В 1947 г. неутомимый Ло Гатто попросил Вячеслава написать две статьи для проектируемых сборников. И этот «заказ», эта счастливая «Gelegenheit» в Гетевском смысле, побуждает Вячеслава обратиться в последний раз к центральным для него темам духовной жизни. Первая статья посвящена Лермонтову; вторая — ивановскому понятию «зиждительной формы» —
Вячеславу было радостно писать о любимом им Лермонтове. Это не отрывало его от работы над «Светомиром», а прямо вело к главному, пронизывающему всю его жизнь мотиву повести — благодатному действию для простого глаза невидимого Рая на земле:
…Говорит Адамовым чадам
Посхимненный Рай, затворенный:
— «Вы не плачьтесь, Адамовы чада:
Я не взят от земли на небо,
Не восхищен к престолу Господню
И родимой земли не покинул.
А цвету я от вас недалече,
За лазоревой тонкой завесой…[242]
В эти годы я продолжала работать в Американской Национальной Церкви как органист и капельмейстер. У меня, таким образом, был под моим управлением маленький хор (восемь человек), который я составила из молодых певцов последних курсов консерватории. Мы с ними устраивали концерты в Кастель Сант Анджело и на радио, и я имела возможность исполнять, таким образом, также и свою музыку. Вячеслав ею всегда интересовался и любил ее. Между прочим, он очень любил мой гимн для баса и органа, написанный на его слова «Breve aevum separatum» (
Я старалась несколько раз устраивать репетиции у себя дома, чтобы Вячеслав мог слышать пенье. Вспоминается милая чешка Даниэла Сикрова, которая всей душой пела своим чудным контральто мою молитву Богородице «Memorare» в коридоре перед комнатой Вячеслава, лежавшего у себя в постели. Вячеслав был счастлив. Быть может, он лежал от того, что ему нездоровилось, а может быть, просто работал, лежа в своем алькове, как он любил это делать, обложен подушками и закутан шерстью и шкурами; вокруг него груды рукописей и книг. Ему полезно было много лежать также из‑за хронического легкого флебита, который у него был в течение многих лет. Он работал иной раз за письменным столом (если нужно было что‑нибудь писать начисто — чернилами), а то — сидя в синем кресле под портретом мамы, сделанным Маргаритой Сабашниковой. За ним возвышался узкий шкапик, на котором часто умещалась наша кошка Белкис, внимательно следящая за писателем. Белкис двигалась с виртуозностью цирковой эквилибристки. На маленькой площадке стояли, кроме лампы, ряд глиняных колокольчиков; мы их покупали на ярмарке в ночь Ивана Купала, которая соответствует в Риме празднику Святого Иоанна, перед базиликой Сан Джованни.
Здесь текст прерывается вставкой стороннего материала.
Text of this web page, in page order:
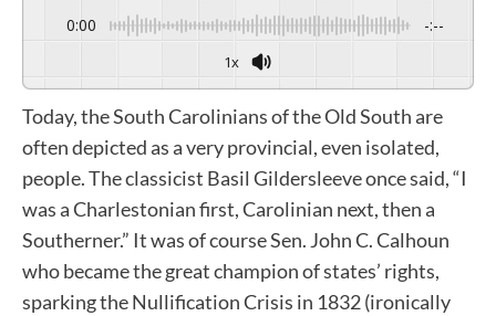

Меня в эти последние годы не раз поражало внутреннее зрение Вячеслава. Войду к нему в комнату, иной раз полутемно, сам он близорук, — он взглянет с любовью и сразу замечает, какое у меня сейчас душевное настроение, какие у меня желания, намерения и даже как я одета.
Как‑то раз, еще до войны, когда мы вместе проводили лето в Альбано, близ Рима, я почувствовала себя очень грустной; я к нему зашла, ничего ему не сказала, он только взглянул на меня и говорит: «Поедем гулять куда‑нибудь, хочешь? Мне хочется поехать куда‑нибудь». По его предложению мы сели в загородный трамвай и поехали в соседний город Веллетри, где погуляли по главной площади и вернулись в наш Альбано. По дороге говорили всякие глупости и смеялись. Такая поездка была, конечно, против всех вкусов Вячеслава — убежденного домоседа, он это явно сделал в нужный момент для меня. Вспоминается, как однажды, по поводу каких‑то дискуссий (может быть, о Достоевском или о чем другом), он мне вдруг говорит:
— Слушай, что бы у тебя в жизни ни случилось, смотри! не допусти, чтобы у тебя зародилось подполье. Лучше сделай какую угодно глупость, но только не иди никогда в подполье!
За два — три месяца до смерти, когда Вячеслав чувствовал себя еще совсем хорошо, он меня позвал к себе, снял с пальца свое золотое кольцо. Это было кольцо, которым он обручился с мамой, сделанное по заказу в Париже. Кольцо дионисийское с чеканным золотым узором из виноградных гроздьев и листьев.